Dataset excerpts
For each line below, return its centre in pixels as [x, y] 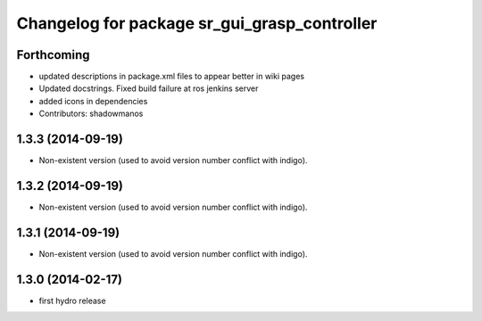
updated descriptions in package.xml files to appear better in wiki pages [172, 77]
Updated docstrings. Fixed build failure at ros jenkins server [149, 88]
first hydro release [72, 300]
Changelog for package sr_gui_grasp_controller [197, 23]
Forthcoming [53, 55]
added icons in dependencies [93, 101]
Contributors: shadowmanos [91, 114]
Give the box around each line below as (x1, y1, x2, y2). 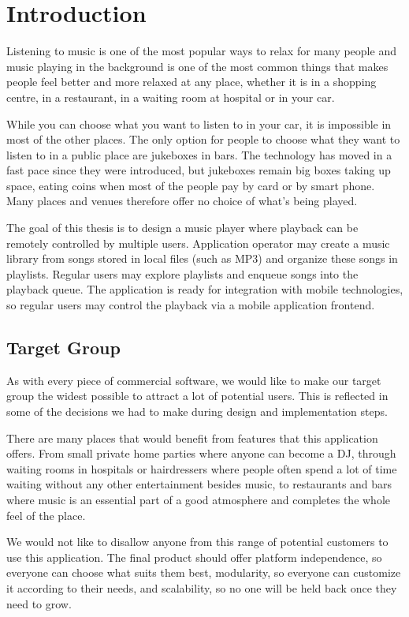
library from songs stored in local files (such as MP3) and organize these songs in (6, 250, 398, 267)
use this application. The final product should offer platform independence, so (6, 548, 382, 565)
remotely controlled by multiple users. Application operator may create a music (6, 234, 390, 251)
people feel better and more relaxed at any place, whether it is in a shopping (6, 73, 377, 90)
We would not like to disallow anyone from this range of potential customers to (6, 533, 389, 550)
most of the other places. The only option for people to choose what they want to (6, 131, 400, 148)
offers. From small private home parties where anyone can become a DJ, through (6, 445, 396, 462)
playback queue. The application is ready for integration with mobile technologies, (6, 281, 403, 297)
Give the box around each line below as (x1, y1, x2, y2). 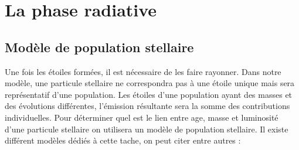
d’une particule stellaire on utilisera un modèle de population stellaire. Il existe (5, 122, 288, 135)
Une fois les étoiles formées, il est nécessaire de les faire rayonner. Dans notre (5, 65, 281, 77)
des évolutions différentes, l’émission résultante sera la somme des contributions (5, 100, 290, 112)
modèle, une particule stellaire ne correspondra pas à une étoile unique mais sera (5, 77, 295, 89)
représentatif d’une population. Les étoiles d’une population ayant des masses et (5, 88, 293, 100)
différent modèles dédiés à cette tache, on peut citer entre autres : (5, 134, 241, 146)
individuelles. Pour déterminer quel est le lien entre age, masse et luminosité (5, 111, 278, 123)
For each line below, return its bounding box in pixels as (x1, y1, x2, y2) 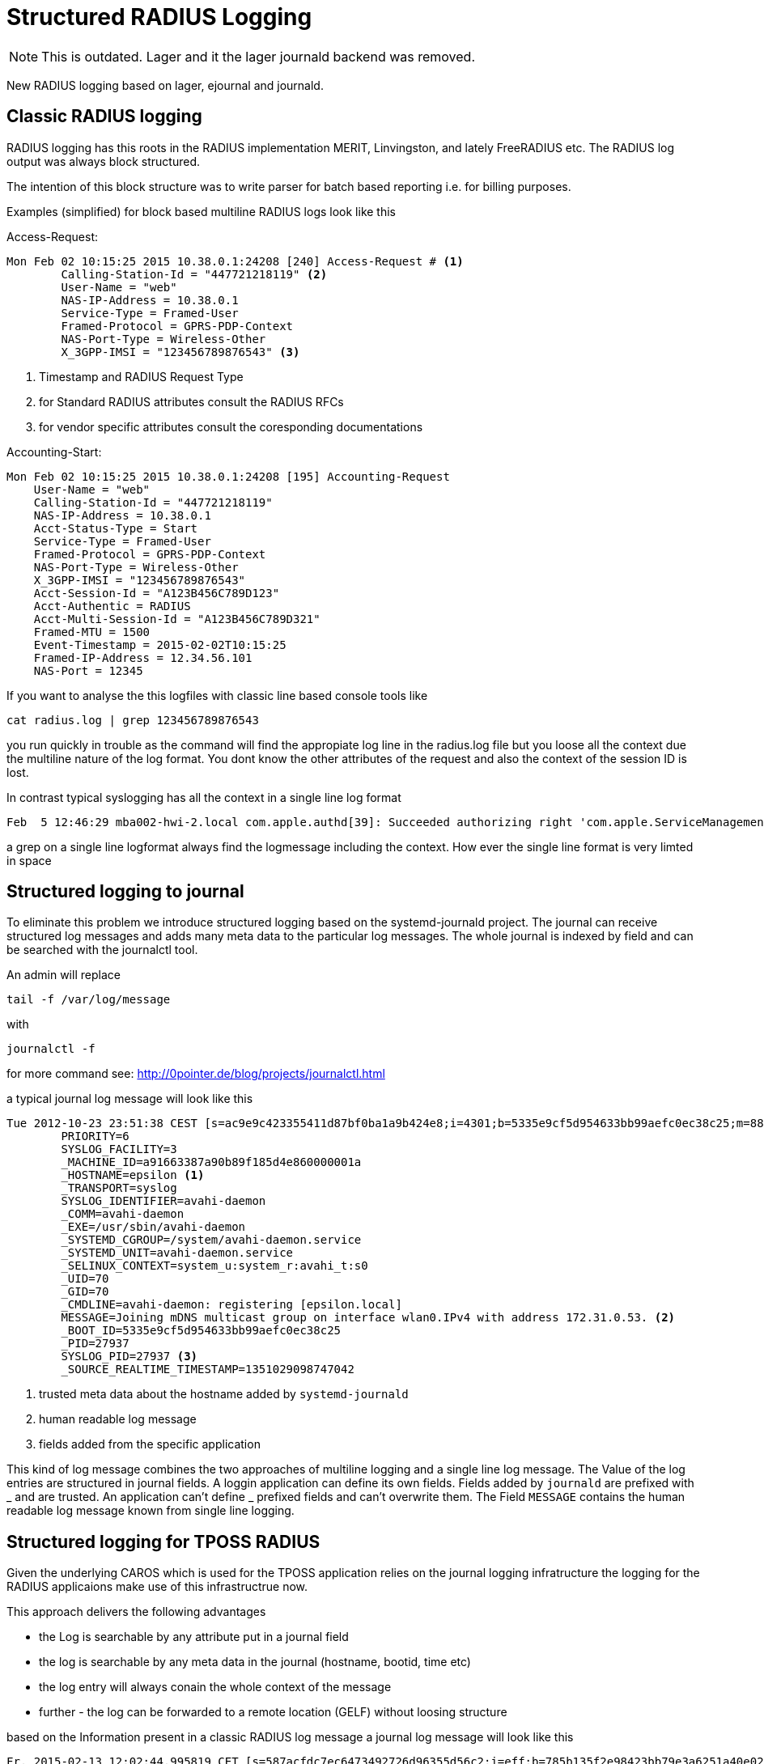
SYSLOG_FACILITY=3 (61, 1143, 177, 1156)
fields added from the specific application (39, 1437, 261, 1452)
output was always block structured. (6, 154, 200, 168)
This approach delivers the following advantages (6, 1605, 266, 1619)
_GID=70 (61, 1285, 109, 1299)
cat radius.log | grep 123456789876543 (6, 713, 259, 727)
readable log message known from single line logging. (6, 1503, 295, 1518)
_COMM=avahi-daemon (61, 1207, 185, 1221)
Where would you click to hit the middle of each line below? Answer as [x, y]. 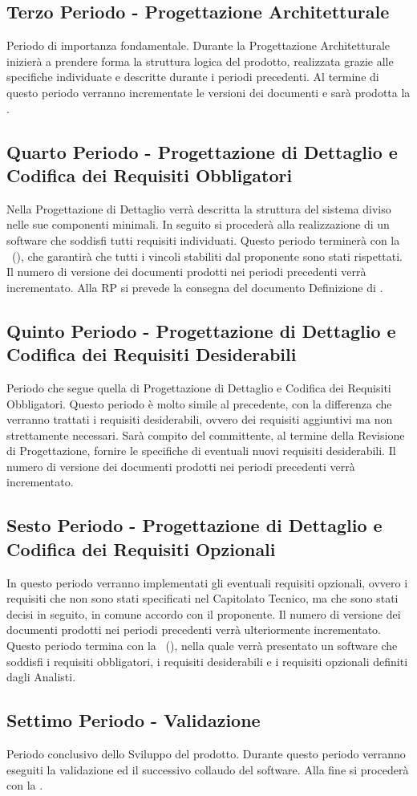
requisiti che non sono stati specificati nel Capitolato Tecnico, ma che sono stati [202, 598]
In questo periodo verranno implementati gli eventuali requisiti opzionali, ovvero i [207, 582]
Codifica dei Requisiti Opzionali [141, 548]
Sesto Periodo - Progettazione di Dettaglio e [194, 525]
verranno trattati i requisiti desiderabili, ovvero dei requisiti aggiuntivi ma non [200, 419]
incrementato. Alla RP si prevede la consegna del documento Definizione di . [195, 287]
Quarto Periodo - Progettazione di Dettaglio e [202, 151]
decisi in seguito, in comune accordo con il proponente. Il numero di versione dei [204, 613]
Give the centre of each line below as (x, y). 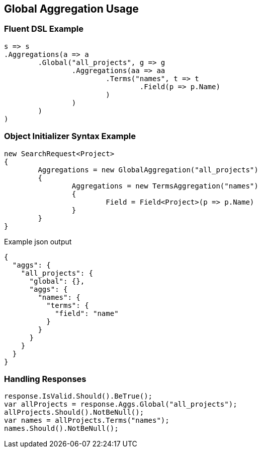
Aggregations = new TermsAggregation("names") (165, 186)
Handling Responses (45, 379)
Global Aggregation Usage (71, 9)
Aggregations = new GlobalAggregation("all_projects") (148, 170)
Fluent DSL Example (44, 29)
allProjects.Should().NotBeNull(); (74, 412)
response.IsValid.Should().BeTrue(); (78, 396)
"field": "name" (87, 313)
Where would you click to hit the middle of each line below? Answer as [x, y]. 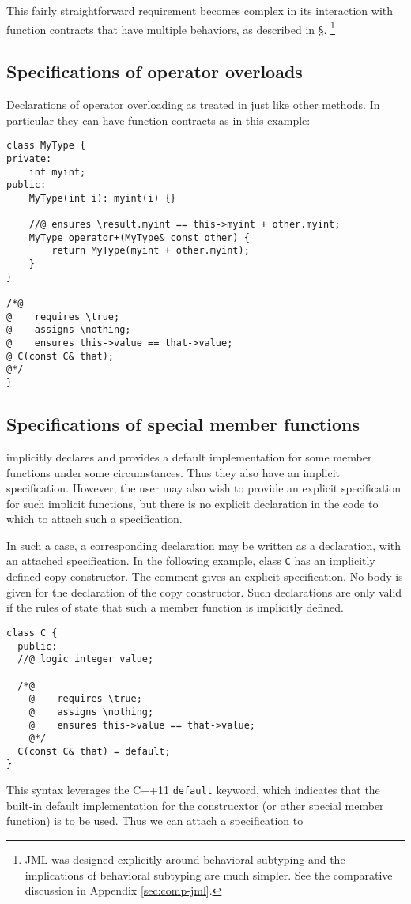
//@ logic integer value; [86, 659]
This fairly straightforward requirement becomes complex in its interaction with [200, 10]
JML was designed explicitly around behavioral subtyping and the [185, 859]
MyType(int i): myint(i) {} [102, 198]
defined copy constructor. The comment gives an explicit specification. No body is [205, 576]
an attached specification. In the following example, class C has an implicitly [191, 561]
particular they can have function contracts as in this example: [158, 120]
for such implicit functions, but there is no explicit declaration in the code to [192, 503]
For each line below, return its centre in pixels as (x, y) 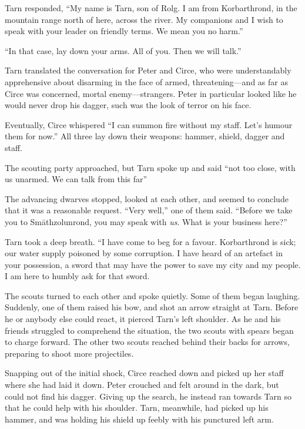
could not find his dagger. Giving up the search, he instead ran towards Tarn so (148, 396)
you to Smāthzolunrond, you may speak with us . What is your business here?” (146, 221)
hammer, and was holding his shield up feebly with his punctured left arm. (139, 419)
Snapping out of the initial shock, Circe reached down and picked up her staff (144, 373)
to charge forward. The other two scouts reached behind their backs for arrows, (147, 342)
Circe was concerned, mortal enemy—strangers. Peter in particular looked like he (151, 93)
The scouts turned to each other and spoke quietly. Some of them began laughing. (152, 295)
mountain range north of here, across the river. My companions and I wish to (144, 19)
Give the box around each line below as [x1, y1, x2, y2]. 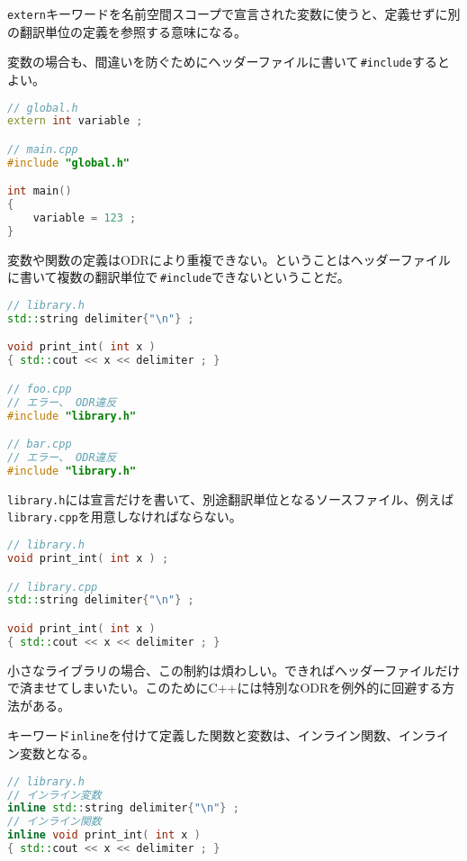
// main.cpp [7, 142, 78, 156]
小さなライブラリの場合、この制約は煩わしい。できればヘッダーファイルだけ [7, 660, 461, 679]
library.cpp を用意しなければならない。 [7, 507, 242, 526]
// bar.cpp [7, 438, 72, 451]
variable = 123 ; [32, 212, 137, 225]
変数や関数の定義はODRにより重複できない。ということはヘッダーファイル [7, 249, 451, 268]
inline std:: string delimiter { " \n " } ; [7, 802, 239, 815]
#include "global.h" [7, 156, 130, 169]
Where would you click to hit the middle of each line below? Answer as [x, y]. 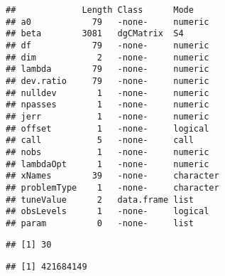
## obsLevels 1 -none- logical [108, 212]
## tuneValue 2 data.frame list [100, 200]
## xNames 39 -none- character [112, 176]
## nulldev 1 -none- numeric [108, 93]
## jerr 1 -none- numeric [108, 116]
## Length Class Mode [100, 10]
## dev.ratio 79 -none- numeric [108, 81]
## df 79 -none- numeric [108, 45]
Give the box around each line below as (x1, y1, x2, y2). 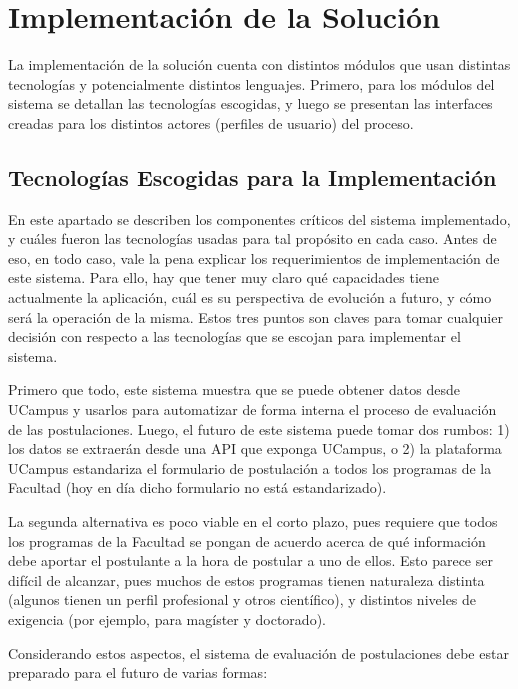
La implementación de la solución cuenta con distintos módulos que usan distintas (8, 54, 511, 75)
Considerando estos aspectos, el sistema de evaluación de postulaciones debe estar (8, 642, 509, 663)
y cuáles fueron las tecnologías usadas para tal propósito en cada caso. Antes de (8, 228, 497, 249)
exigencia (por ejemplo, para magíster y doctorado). (8, 608, 326, 629)
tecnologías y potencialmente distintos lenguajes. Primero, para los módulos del (8, 73, 495, 94)
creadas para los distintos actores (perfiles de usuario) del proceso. (8, 112, 414, 133)
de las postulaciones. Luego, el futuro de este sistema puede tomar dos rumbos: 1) (8, 418, 510, 439)
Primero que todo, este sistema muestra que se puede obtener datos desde (8, 379, 460, 400)
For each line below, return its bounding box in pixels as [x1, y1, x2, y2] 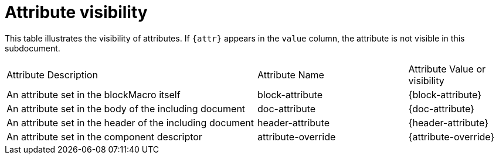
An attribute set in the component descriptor [6, 130, 202, 143]
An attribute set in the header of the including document [6, 116, 254, 129]
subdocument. [5, 43, 60, 53]
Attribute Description [6, 68, 98, 81]
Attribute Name [257, 68, 324, 81]
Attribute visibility [5, 2, 148, 22]
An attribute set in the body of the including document [6, 102, 246, 115]
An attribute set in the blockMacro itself [6, 88, 181, 101]
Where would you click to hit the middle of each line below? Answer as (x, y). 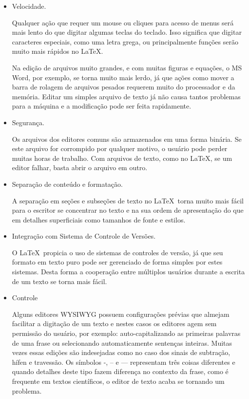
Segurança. (28, 122)
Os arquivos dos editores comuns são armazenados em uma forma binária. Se (127, 139)
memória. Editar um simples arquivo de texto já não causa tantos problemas (126, 96)
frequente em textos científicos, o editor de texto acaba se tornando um (118, 381)
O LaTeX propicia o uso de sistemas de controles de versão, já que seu (117, 252)
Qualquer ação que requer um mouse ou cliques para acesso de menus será (123, 22)
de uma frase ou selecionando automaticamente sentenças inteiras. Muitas (122, 343)
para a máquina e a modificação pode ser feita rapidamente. (102, 106)

EXERCISE ▸ The reply must hold every line above exactly as written and none of the pictures.

RESULT OF THE EXERCISE ▸
For each line below, return its centre in pixels as [x, y] 
updated descriptions in package.xml files to appear better in wiki pages [172, 77]
Updated docstrings. Fixed build failure at ros jenkins server [149, 88]
first hydro release [72, 300]
Changelog for package sr_gui_grasp_controller [197, 23]
Forthcoming [53, 55]
added icons in dependencies [93, 101]
Contributors: shadowmanos [91, 114]
Give the box around each line below as (x1, y1, x2, y2). 
library from songs stored in local files (such as MP3) and organize these songs in (6, 250, 398, 267)
use this application. The final product should offer platform independence, so (6, 548, 382, 565)
remotely controlled by multiple users. Application operator may create a music (6, 234, 390, 251)
people feel better and more relaxed at any place, whether it is in a shopping (6, 73, 377, 90)
We would not like to disallow anyone from this range of potential customers to (6, 533, 389, 550)
most of the other places. The only option for people to choose what they want to (6, 131, 400, 148)
offers. From small private home parties where anyone can become a DJ, through (6, 445, 396, 462)
playback queue. The application is ready for integration with mobile technologies, (6, 281, 403, 297)
Give the box around each line below as (x1, y1, x2, y2). 
d’une particule stellaire on utilisera un modèle de population stellaire. Il existe (5, 122, 288, 135)
Une fois les étoiles formées, il est nécessaire de les faire rayonner. Dans notre (5, 65, 281, 77)
des évolutions différentes, l’émission résultante sera la somme des contributions (5, 100, 290, 112)
modèle, une particule stellaire ne correspondra pas à une étoile unique mais sera (5, 77, 295, 89)
représentatif d’une population. Les étoiles d’une population ayant des masses et (5, 88, 293, 100)
différent modèles dédiés à cette tache, on peut citer entre autres : (5, 134, 241, 146)
individuelles. Pour déterminer quel est le lien entre age, masse et luminosité (5, 111, 278, 123)
For each line below, return its bounding box in pixels as (x1, y1, x2, y2) 
SYSLOG_FACILITY=3 (61, 1143, 177, 1156)
fields added from the specific application (39, 1437, 261, 1452)
output was always block structured. (6, 154, 200, 168)
This approach delivers the following advantages (6, 1605, 266, 1619)
_GID=70 (61, 1285, 109, 1299)
cat radius.log | grep 123456789876543 (6, 713, 259, 727)
readable log message known from single line logging. (6, 1503, 295, 1518)
_COMM=avahi-daemon (61, 1207, 185, 1221)
Where would you click to hit the middle of each line below? Answer as [x, y]. 
requisiti che non sono stati specificati nel Capitolato Tecnico, ma che sono stati [202, 598]
In questo periodo verranno implementati gli eventuali requisiti opzionali, ovvero i [207, 582]
Codifica dei Requisiti Opzionali [141, 548]
Sesto Periodo - Progettazione di Dettaglio e [194, 525]
verranno trattati i requisiti desiderabili, ovvero dei requisiti aggiuntivi ma non [200, 419]
incrementato. Alla RP si prevede la consegna del documento Definizione di . [195, 287]
Quarto Periodo - Progettazione di Dettaglio e [202, 151]
decisi in seguito, in comune accordo con il proponente. Il numero di versione dei [204, 613]
Give the centre of each line below as (x, y). 
Aggregations = new TermsAggregation("names") (165, 186)
Handling Responses (45, 379)
Global Aggregation Usage (71, 9)
Aggregations = new GlobalAggregation("all_projects") (148, 170)
Fluent DSL Example (44, 29)
allProjects.Should().NotBeNull(); (74, 412)
response.IsValid.Should().BeTrue(); (78, 396)
"field": "name" (87, 313)
Where would you click to hit the middle of each line below? Answer as [x, y]. 
//@ logic integer value; [86, 659]
This fairly straightforward requirement becomes complex in its interaction with [200, 10]
JML was designed explicitly around behavioral subtyping and the [185, 859]
MyType(int i): myint(i) {} [102, 198]
defined copy constructor. The comment gives an explicit specification. No body is [205, 576]
an attached specification. In the following example, class C has an implicitly [191, 561]
particular they can have function contracts as in this example: [158, 120]
for such implicit functions, but there is no explicit declaration in the code to [192, 503]
For each line below, return its centre in pixels as (x, y) 
could not find his dagger. Giving up the search, he instead ran towards Tarn so (148, 396)
you to Smāthzolunrond, you may speak with us . What is your business here?” (146, 221)
hammer, and was holding his shield up feebly with his punctured left arm. (139, 419)
Snapping out of the initial shock, Circe reached down and picked up her staff (144, 373)
to charge forward. The other two scouts reached behind their backs for arrows, (147, 342)
Circe was concerned, mortal enemy—strangers. Peter in particular looked like he (151, 93)
The scouts turned to each other and spoke quietly. Some of them began laughing. (152, 295)
mountain range north of here, across the river. My companions and I wish to (144, 19)
Give the box around each line below as [x1, y1, x2, y2]. 
// main.cpp [7, 142, 78, 156]
小さなライブラリの場合、この制約は煩わしい。できればヘッダーファイルだけ [7, 660, 461, 679]
library.cpp を用意しなければならない。 [7, 507, 242, 526]
// bar.cpp [7, 438, 72, 451]
variable = 123 ; [32, 212, 137, 225]
変数や関数の定義はODRにより重複できない。ということはヘッダーファイル [7, 249, 451, 268]
inline std:: string delimiter { " \n " } ; [7, 802, 239, 815]
#include "global.h" [7, 156, 130, 169]
Where would you click to hit the middle of each line below? Answer as [x, y]. 
## obsLevels 1 -none- logical [108, 212]
## tuneValue 2 data.frame list [100, 200]
## xNames 39 -none- character [112, 176]
## nulldev 1 -none- numeric [108, 93]
## jerr 1 -none- numeric [108, 116]
## Length Class Mode [100, 10]
## dev.ratio 79 -none- numeric [108, 81]
## df 79 -none- numeric [108, 45]
Give the box around each line below as (x1, y1, x2, y2). 
La implementación de la solución cuenta con distintos módulos que usan distintas (8, 54, 511, 75)
Considerando estos aspectos, el sistema de evaluación de postulaciones debe estar (8, 642, 509, 663)
y cuáles fueron las tecnologías usadas para tal propósito en cada caso. Antes de (8, 228, 497, 249)
exigencia (por ejemplo, para magíster y doctorado). (8, 608, 326, 629)
tecnologías y potencialmente distintos lenguajes. Primero, para los módulos del (8, 73, 495, 94)
creadas para los distintos actores (perfiles de usuario) del proceso. (8, 112, 414, 133)
de las postulaciones. Luego, el futuro de este sistema puede tomar dos rumbos: 1) (8, 418, 510, 439)
Primero que todo, este sistema muestra que se puede obtener datos desde (8, 379, 460, 400)
For each line below, return its bounding box in pixels as [x1, y1, x2, y2] 
An attribute set in the component descriptor [6, 130, 202, 143]
An attribute set in the header of the including document [6, 116, 254, 129]
subdocument. [5, 43, 60, 53]
Attribute Description [6, 68, 98, 81]
Attribute Name [257, 68, 324, 81]
Attribute visibility [5, 2, 148, 22]
An attribute set in the body of the including document [6, 102, 246, 115]
An attribute set in the blockMacro itself [6, 88, 181, 101]
Where would you click to hit the middle of each line below? Answer as (x, y). 
Segurança. (28, 122)
Os arquivos dos editores comuns são armazenados em uma forma binária. Se (127, 139)
memória. Editar um simples arquivo de texto já não causa tantos problemas (126, 96)
frequente em textos científicos, o editor de texto acaba se tornando um (118, 381)
O LaTeX propicia o uso de sistemas de controles de versão, já que seu (117, 252)
Qualquer ação que requer um mouse ou cliques para acesso de menus será (123, 22)
de uma frase ou selecionando automaticamente sentenças inteiras. Muitas (122, 343)
para a máquina e a modificação pode ser feita rapidamente. (102, 106)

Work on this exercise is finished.